Valuing MESCC health states using the classical standard gamble is problematic for two reasons. First, the classical standard gamble uses perfect health as a top anchor, which is an unrealistic outcome for metastatic cancer. Second, the classical standard gamble considers timeless (i.e. perpetual) health states, which is incongruent with the metastatic cancer disease process. To make the standard gamble more realistic, we characterised perfect health as the absence of dysfunctions and restricted all health states (including the top anchor) to a survival period of 5 years. These modifications may affect the interpretation of our results relative to classic utility assessment.

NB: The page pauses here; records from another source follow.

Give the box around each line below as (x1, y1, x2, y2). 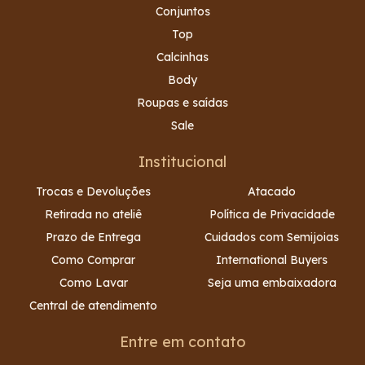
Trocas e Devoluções (36, 184, 151, 200)
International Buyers (216, 253, 328, 268)
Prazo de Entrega (46, 230, 141, 245)
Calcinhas (156, 50, 209, 65)
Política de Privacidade (209, 207, 335, 222)
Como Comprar (51, 253, 135, 268)
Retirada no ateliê (45, 207, 142, 222)
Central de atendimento (29, 298, 157, 314)
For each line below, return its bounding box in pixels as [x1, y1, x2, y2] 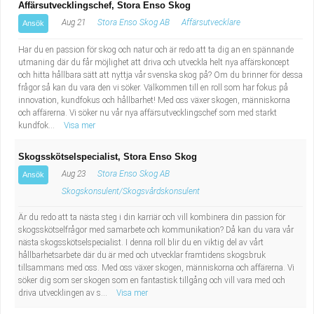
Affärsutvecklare [182, 18, 240, 27]
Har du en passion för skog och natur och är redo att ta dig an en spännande [18, 45, 294, 55]
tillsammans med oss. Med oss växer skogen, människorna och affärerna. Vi [18, 263, 294, 273]
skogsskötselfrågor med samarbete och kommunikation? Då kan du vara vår [18, 225, 294, 235]
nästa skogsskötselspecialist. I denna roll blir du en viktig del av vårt [18, 238, 264, 247]
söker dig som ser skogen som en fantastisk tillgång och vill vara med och [18, 275, 285, 285]
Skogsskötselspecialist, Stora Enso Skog [18, 151, 197, 162]
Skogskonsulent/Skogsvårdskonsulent [62, 186, 200, 196]
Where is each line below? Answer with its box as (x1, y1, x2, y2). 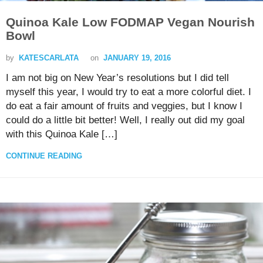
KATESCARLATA (19, 53, 79, 63)
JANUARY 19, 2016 (103, 53, 171, 63)
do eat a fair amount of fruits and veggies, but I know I (6, 100, 242, 112)
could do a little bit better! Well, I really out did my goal (6, 114, 245, 126)
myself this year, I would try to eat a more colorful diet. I (6, 86, 251, 98)
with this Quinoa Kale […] (6, 129, 117, 140)
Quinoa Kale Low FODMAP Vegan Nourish (6, 15, 255, 29)
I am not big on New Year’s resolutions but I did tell (6, 72, 229, 84)
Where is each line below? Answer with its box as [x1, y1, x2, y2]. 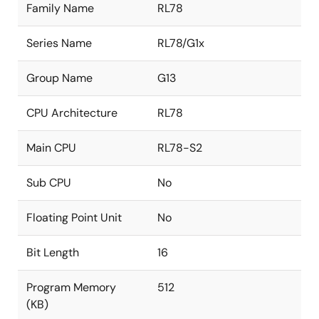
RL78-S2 [157, 140, 202, 155]
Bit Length [26, 245, 79, 260]
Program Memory [26, 280, 116, 295]
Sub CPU [26, 175, 71, 190]
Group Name [26, 70, 93, 85]
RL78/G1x [157, 36, 204, 51]
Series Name [26, 36, 92, 51]
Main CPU [26, 140, 76, 155]
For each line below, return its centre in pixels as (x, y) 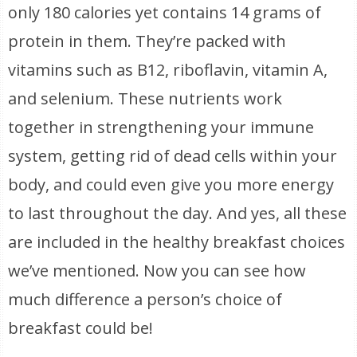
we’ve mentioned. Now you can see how (157, 271)
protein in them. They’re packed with (147, 41)
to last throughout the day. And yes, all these (178, 213)
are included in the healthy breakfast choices (177, 242)
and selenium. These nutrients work (145, 98)
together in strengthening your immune (161, 127)
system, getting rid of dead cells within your (173, 156)
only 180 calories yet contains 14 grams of (165, 12)
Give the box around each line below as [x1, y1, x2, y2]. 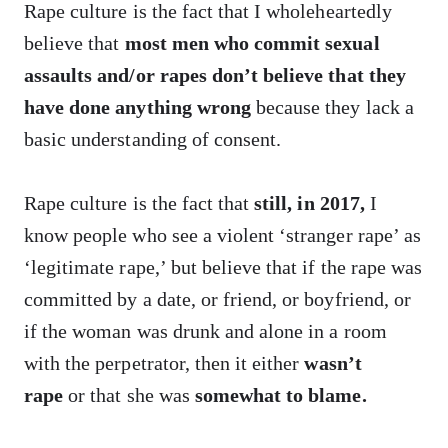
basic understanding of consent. [24, 128, 282, 150]
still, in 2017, [254, 192, 370, 214]
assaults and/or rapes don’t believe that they [24, 64, 406, 86]
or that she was [68, 384, 195, 406]
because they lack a [256, 96, 414, 118]
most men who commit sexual [124, 32, 380, 54]
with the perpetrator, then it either [24, 352, 305, 374]
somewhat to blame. [194, 384, 372, 406]
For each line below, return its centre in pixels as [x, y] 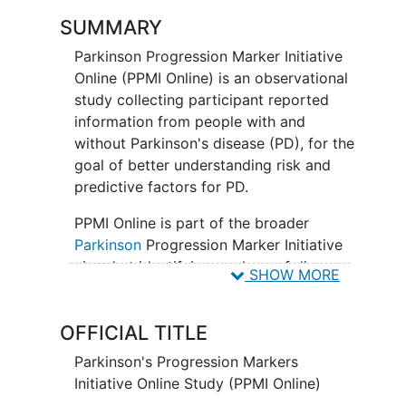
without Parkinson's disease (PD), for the [214, 143]
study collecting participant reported [201, 99]
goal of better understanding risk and [202, 164]
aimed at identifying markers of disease [210, 266]
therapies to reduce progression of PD [206, 309]
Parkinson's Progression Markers [186, 361]
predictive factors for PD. [161, 186]
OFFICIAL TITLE [133, 333]
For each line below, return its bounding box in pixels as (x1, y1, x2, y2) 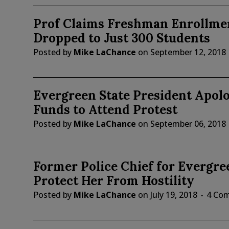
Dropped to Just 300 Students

Utilities are typically estimated for specific health states and are used to weight the time in such health states. Consequently, a utility value for a specific state is typically considered “timeless,” that is, utilities are usually assumed not to change with time spent in a health state [47]. As a reflection of this, the duration of time spent in a probe health state is not specified in the classical standard gamble [5]. For MESCC health states, we were concerned that the most severe health states would connote poor survival and therefore confound the measurement of HRQoL using the standard gamble with quantity of life. To alleviate this difficulty, we explicitly stated a 5-year duration for each health state, which was the longest survival observed in a randomized controlled trial of treatments for MESCC [27]. This approach has also been used in other utility valuation studies for cancer health states [48]. This modification to health state descriptions should not affect results because the standard gamble (and all other utility-elicitation methods) relies on the “utility independence” assumption [49]. Under this assumption, if a health state has a utility of \(x\), the utility of this health state for 5 years should still be \(x\). Unfortunately, a systematic review concluded that individuals tend not to satisfy the utility independence assumption with no consistent pattern of violation [50]. We are unaware of any algorithm to convert utilities for fixed period of time to “timeless” utilities. Consequently, the utilities measured in this study may not be directly comparable to utilities obtained using the classical standard gamble.

A strength of our study is that we built on the work conducted by the EORTC MESCC working group to ensure the attributes in the MESCC module were appropriate and representative of the MESCC disease process. A limitation of our study is that we did not assess criterion validity by comparing utilities obtained by SOAP MESCC and a “gold standard” [32]. This could be done by having patients with MESCC value their own health using the SOAP MESCC module and comparing these utility valuations with those derived from a generic health questionnaire. We did not have the resources to conduct such a study. Furthermore, measures of logical validity, reproducibility, and responsiveness are more relevant than MESCC criterion validity to investigators considering developing modules for new diseases.

To our knowledge, this is the first validated open-source, web-based, self-directed utility valuation module. For the first application of the SOAP platform, we developed a module for MESCC health states. We have demonstrated the SOAP MESCC module is valid, reproducible, and responsive for obtaining ex ante utilities. Considering the successful psychometric validation of the SOAP MESCC module, other investigators can consider developing modules for other diseases where direct utility valuation is needed.